Recuerdo muchas ilusiones de ciudadanos anónimos por ver en directo al Papa. Acudí para informar del acontecimiento, junto al reportero gráfico el añorado Juan Luis del Olmo y de mi paisano, hoy compañero en el Fútbol Andando, Juan Diego Gómez Molina. En el tren, captamos la autenticidad de muchas personas humildes, el sentido de humor que mostró uno de los organizadores del viaje el añorado Luis Fernández Revuelta, impulsor del turismo y fundador de la primera agencia Viajes Alysol, el paisaje entre desierto, minas y nieve que nos describía el catedrático y exsubdelegado del Gobierno Andrés García Lorca, junto a miles de almerienses.
El pontífice tuvo que adaptarse a las circunstancias por una avería en el papamovil. Miles de personas asistieron a su llegada y a la liturgia en el Recinto Ferial de Almanjáyar, ante unas 700.000 mil personas. ”Me subo en el autobús, así voy más alto. Quiero ver a la gente y que la gente me vea”. Con estas palabras, Juan Pablo II inició su recorrido por las abarrotadas calles de Granada el 5 de noviembre de 1982. En una Alsina, Karol Wojtyla marcó para la historia su estancia en la capital granadina para siempre.

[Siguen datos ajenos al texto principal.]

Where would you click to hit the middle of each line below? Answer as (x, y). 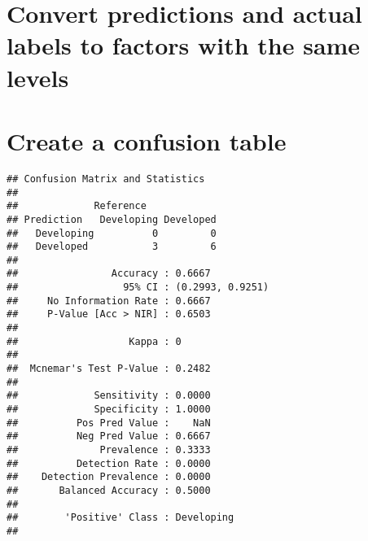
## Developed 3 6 (112, 247)
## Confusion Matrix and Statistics (106, 179)
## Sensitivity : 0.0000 (109, 396)
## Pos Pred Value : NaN (109, 423)
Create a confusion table (147, 140)
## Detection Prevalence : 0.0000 (109, 477)
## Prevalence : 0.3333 (109, 450)
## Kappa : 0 (94, 341)

Dinero de su patrimonio personal se ha utilizado en reiteradas ocasiones para acondicionar la iglesia de la Inmaculada o la ermita de Tices. "La restauración más importante la ha realizado la Junta de Andalucía. Un día, el Consejo de Estado celebró reunión en Sevilla y me senté junto a Manuel Chaves, persona que acogió con mucho interés y efectividad el problema que le planteé sobre la situación de casi ruina de la iglesia. Pronto comenzaron las obras por lo que estoy muy agradecido al presidente de los andaluces".
Su prudencia y tacto se demostró un día después de celebrarse un Consejo de Ministros, presidido por Felipe González. Acudió hasta Ohanes el presidente del Consejo de Estado, Fernando Ledesma, ex ministro de Justicia, para imponerle una condecoración aprobada por el Gobierno socialista, por su dedicación. Al alcalde democrático de Ohanes en el periodo 1979-2003, el cartero Pedro García Ferre le anunció el acuerdo y la visita de Ledesma unas horas antes para no romper la tranquilidad de la vida municipal de su Ohanes del alma que lo recuerda diariamente con la Plaza Miguel Vizcaino, punto de encuentro.
Fue uno de los primeros impulsores del turismo con el apoyo dado a los constructores del hotel Aguadulce, junto al general, muy querido y apreciado en Alcolea y en Roquetas de Mar, Máximo Cuervo, compañero en el Consejo de Estado. Acompañó a Franco para la inauguración del aeropuerto de Almería en 1968. Apostó por el desarrollo tecnológico con la ubicación.